In the Digital Age, Quota Attainment is an Analog Measure of Productivity
The role of sales is to connect buyers with sellers of goods and services. Given we all now live in a digital world, the sales process has adapted accordingly. Just look at the success online retailers such as Amazon and eBay have achieved to see that the digitization of the purchase process is here to stay. Given all the new and amazing ways the digital world now lets us communicate and complete purchases online, new sales skills and techniques have become more effective than others, including the use of social media, email, chat rooms and video conferencing to build relationships, trust and sales orders. Core strategies remain viable, but the path to execution has gone digital.
Sales performance has historically been measured by one primary metric: quota attainment. Sales management is given a sales target value, at which point a quota goal is (over) assigned to each rep to make the annual plan. Sales quota attainment isn’t going away as a metric. But, it does have a few shortcomings as a measure of productivity.
Quota Attainment Doesn't Offer any Future Insights
Quota attainment is a lagging vs. a leading indicator. What this means is that a quota “score” is only revealed after a sale has been recorded. It is more a measure of record than productivity or effectiveness. In the same way race results are only revealed at the finish line, this information doesn’t tell you how to win the race. Those involved in longer sales cycles might be engaged in sales activities for a year or more before problems become evident. By then, too much time has been lost, representing substantial lost sales opportunities.
Another problem with quota attainment as a measure of sales performance is the fact that teams are often supported by one or two "rock star" performers, achieving 200 or 300 percent of their quota attainment. But what about the rest of the team? How can you best asses their contribution to your overall success? What about non-quota bearing staff, such as those working in operations? How do you measure their contribution? Then, what about the sales manager’s productivity – beyond the overall output of the team? This can be an abstract measurement process that is difficult to understand. And, even harder to coach. A better approach is needed, lifting the sales profession out of the analog and into the digital age
Digital as a Real-time Performance Measure
One theme of the digital world is that of speed, transparency and collaboration. Digital makes it possible to live in an online world where “zeros and ones” can be used to share communications to anyone, anywhere. In such a digitized world, how do you measure sales performance, in real-time?

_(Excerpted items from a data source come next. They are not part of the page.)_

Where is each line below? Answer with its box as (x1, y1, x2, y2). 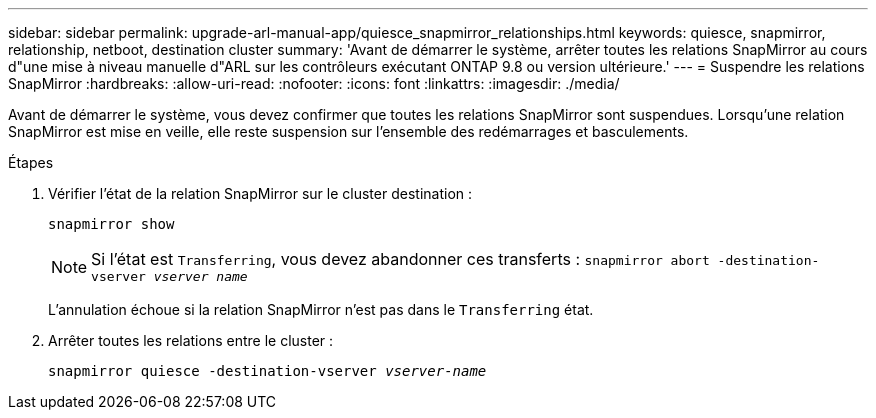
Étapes (8, 154, 54, 171)
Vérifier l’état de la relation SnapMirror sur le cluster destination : (48, 185, 473, 202)
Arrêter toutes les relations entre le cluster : (48, 332, 334, 349)
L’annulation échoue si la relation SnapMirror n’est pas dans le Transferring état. (48, 301, 594, 318)
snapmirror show (48, 216, 175, 232)
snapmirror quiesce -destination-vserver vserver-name (48, 363, 487, 379)
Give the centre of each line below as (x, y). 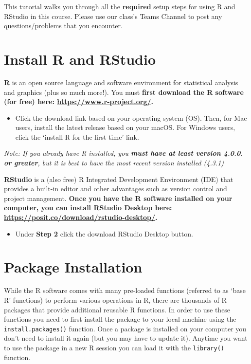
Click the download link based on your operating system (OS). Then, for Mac (131, 118)
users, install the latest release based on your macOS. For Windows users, (125, 127)
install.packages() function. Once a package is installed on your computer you (125, 328)
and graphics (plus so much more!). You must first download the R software (124, 92)
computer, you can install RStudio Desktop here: (88, 208)
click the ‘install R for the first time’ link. (77, 136)
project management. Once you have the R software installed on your (118, 198)
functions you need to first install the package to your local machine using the (120, 319)
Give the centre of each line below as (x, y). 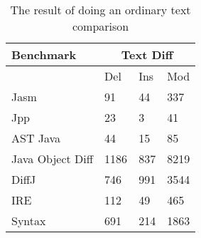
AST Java (36, 138)
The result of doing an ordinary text (101, 10)
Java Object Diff (53, 159)
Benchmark (44, 55)
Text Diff (147, 55)
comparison (101, 26)
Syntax (29, 221)
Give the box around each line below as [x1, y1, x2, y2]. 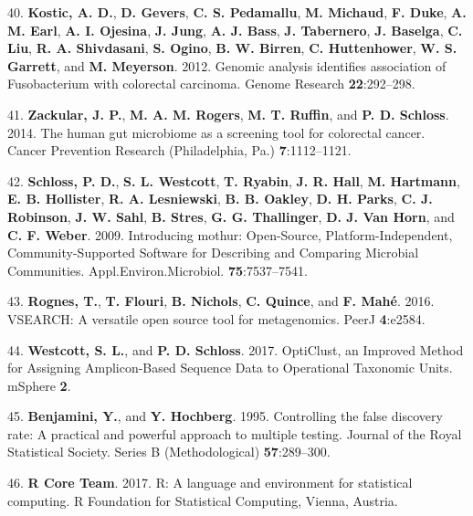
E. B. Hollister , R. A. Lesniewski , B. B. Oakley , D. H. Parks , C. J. [7, 189, 433, 208]
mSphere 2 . [7, 375, 71, 395]
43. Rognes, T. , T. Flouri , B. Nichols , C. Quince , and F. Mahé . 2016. [7, 291, 435, 311]
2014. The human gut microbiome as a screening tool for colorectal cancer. [7, 122, 426, 142]
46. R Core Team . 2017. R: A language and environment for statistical [7, 473, 413, 492]
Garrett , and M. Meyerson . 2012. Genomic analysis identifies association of [7, 56, 447, 75]
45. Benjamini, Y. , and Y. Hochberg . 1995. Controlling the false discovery [7, 406, 443, 426]
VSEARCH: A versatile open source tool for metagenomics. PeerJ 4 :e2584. [7, 309, 426, 328]
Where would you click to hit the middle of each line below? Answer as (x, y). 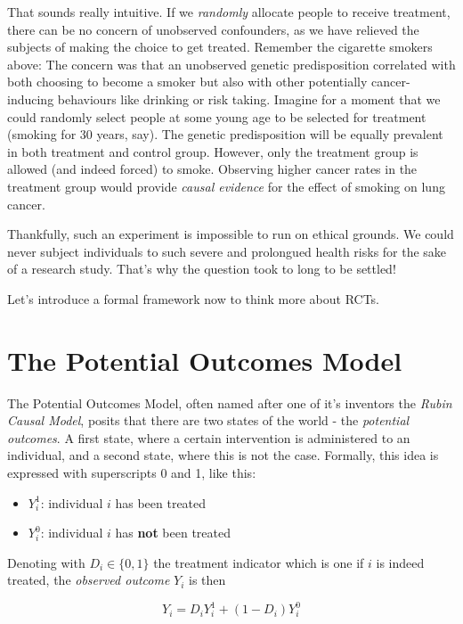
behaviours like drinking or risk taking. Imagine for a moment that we (249, 99)
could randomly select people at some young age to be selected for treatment (217, 116)
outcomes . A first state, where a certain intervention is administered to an (209, 437)
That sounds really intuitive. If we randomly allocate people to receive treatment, (229, 12)
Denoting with (46, 562)
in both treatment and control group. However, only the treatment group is (213, 151)
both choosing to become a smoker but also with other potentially (187, 82)
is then (207, 580)
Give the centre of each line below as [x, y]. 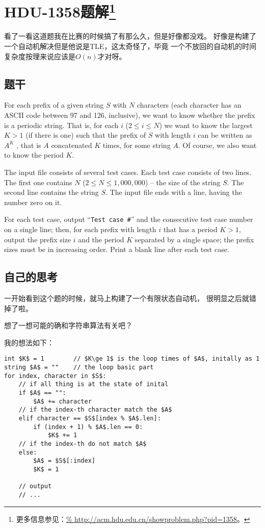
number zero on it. [33, 202]
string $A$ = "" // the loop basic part [79, 368]
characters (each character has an [189, 105]
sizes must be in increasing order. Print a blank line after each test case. [117, 249]
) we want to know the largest [206, 125]
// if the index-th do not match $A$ [83, 444]
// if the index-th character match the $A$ [95, 410]
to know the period [34, 155]
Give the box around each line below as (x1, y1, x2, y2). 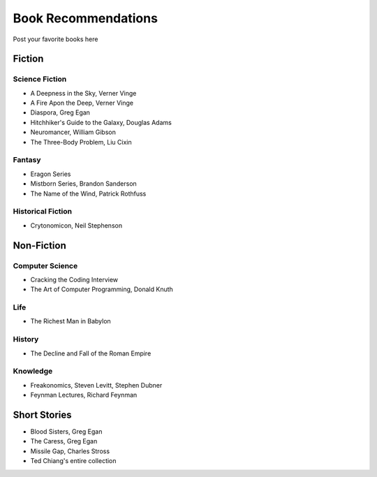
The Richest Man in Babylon (30, 317, 111, 325)
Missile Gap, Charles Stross (30, 447, 110, 455)
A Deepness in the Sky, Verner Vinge (30, 89, 137, 97)
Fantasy (13, 155, 41, 165)
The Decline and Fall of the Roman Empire (30, 349, 151, 358)
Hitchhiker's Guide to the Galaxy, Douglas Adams (30, 118, 172, 126)
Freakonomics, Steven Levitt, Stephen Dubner (30, 381, 163, 389)
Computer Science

The answer is through a digital sales management platform – one such as what Prodoscore offers. This platform connects seamlessly to each of the digital tools a salesperson uses while living in our digital age. This intelligence can be used to coach improvement and increase closing percentages – all of which are now heavily reliant upon digital tools. Measure the use of digital tools, and you can gain insights into digital sales performance and effectiveness.